■ **Exercise goal**: When you retype the records that follow, keep each word as it is and drop any pictures.

Stored items from a collection

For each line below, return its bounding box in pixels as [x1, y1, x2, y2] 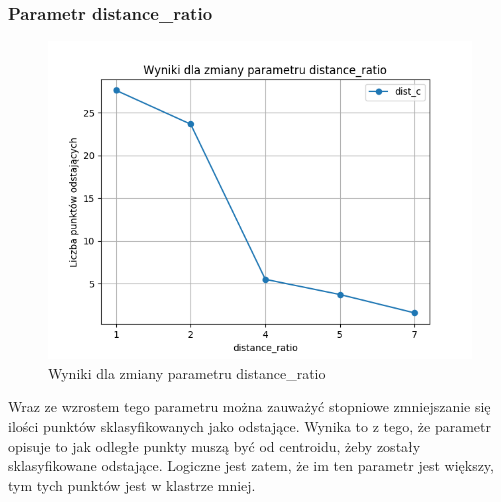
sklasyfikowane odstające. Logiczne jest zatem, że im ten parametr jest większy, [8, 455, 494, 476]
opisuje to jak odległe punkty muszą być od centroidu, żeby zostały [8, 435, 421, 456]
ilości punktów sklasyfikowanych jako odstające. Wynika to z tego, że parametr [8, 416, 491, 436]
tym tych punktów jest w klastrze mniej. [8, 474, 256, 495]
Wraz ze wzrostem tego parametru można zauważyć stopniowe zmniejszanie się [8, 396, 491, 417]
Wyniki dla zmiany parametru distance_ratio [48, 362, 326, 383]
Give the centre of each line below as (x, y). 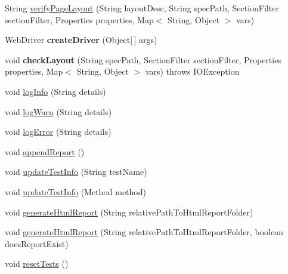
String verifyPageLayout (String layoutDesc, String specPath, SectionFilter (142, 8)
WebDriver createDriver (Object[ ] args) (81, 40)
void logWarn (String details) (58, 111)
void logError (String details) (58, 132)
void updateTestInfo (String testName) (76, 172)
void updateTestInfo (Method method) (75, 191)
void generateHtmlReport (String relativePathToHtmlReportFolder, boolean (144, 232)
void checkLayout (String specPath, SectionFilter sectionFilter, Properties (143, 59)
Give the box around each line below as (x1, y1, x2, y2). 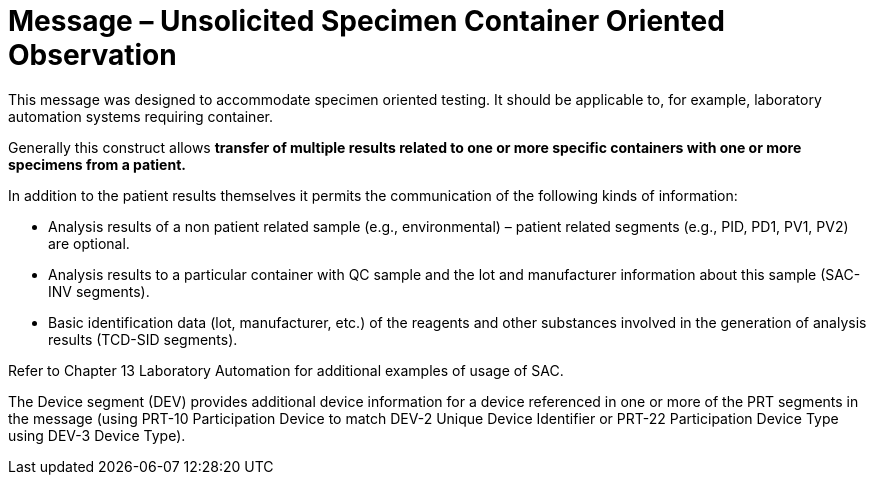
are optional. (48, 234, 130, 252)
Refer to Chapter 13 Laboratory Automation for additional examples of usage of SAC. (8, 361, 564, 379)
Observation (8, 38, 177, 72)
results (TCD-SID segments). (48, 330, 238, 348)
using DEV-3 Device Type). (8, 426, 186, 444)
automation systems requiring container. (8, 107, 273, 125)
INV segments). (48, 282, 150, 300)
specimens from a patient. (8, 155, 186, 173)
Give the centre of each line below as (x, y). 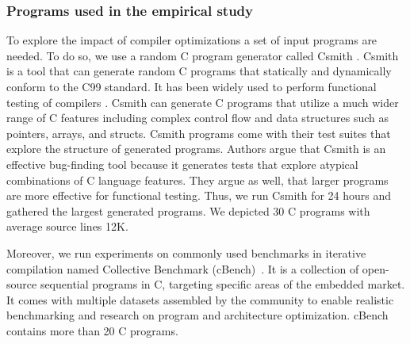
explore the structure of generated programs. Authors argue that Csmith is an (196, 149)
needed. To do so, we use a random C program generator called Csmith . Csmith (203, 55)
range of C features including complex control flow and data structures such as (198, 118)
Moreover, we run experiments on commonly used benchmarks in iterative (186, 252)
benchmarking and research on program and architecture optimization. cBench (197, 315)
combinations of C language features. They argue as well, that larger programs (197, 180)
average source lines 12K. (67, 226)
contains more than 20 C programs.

■ **Written answer**:
For each line below, return its bounding box in pixels as [x1, y1, x2, y2] 
sklasyfikowane odstające. Logiczne jest zatem, że im ten parametr jest większy, [8, 455, 494, 476]
opisuje to jak odległe punkty muszą być od centroidu, żeby zostały [8, 435, 421, 456]
ilości punktów sklasyfikowanych jako odstające. Wynika to z tego, że parametr [8, 416, 491, 436]
tym tych punktów jest w klastrze mniej. [8, 474, 256, 495]
Wraz ze wzrostem tego parametru można zauważyć stopniowe zmniejszanie się [8, 396, 491, 417]
Wyniki dla zmiany parametru distance_ratio [48, 362, 326, 383]
Give the centre of each line below as (x, y). 
String verifyPageLayout (String layoutDesc, String specPath, SectionFilter (142, 8)
WebDriver createDriver (Object[ ] args) (81, 40)
void logWarn (String details) (58, 111)
void logError (String details) (58, 132)
void updateTestInfo (String testName) (76, 172)
void updateTestInfo (Method method) (75, 191)
void generateHtmlReport (String relativePathToHtmlReportFolder, boolean (144, 232)
void checkLayout (String specPath, SectionFilter sectionFilter, Properties (143, 59)
Give the box around each line below as (x1, y1, x2, y2). 
are optional. (48, 234, 130, 252)
Refer to Chapter 13 Laboratory Automation for additional examples of usage of SAC. (8, 361, 564, 379)
Observation (8, 38, 177, 72)
results (TCD-SID segments). (48, 330, 238, 348)
using DEV-3 Device Type). (8, 426, 186, 444)
automation systems requiring container. (8, 107, 273, 125)
INV segments). (48, 282, 150, 300)
specimens from a patient. (8, 155, 186, 173)
Give the centre of each line below as (x, y). 
explore the structure of generated programs. Authors argue that Csmith is an (196, 149)
needed. To do so, we use a random C program generator called Csmith . Csmith (203, 55)
range of C features including complex control flow and data structures such as (198, 118)
Moreover, we run experiments on commonly used benchmarks in iterative (186, 252)
benchmarking and research on program and architecture optimization. cBench (197, 315)
combinations of C language features. They argue as well, that larger programs (197, 180)
average source lines 12K. (67, 226)
contains more than 20 C programs.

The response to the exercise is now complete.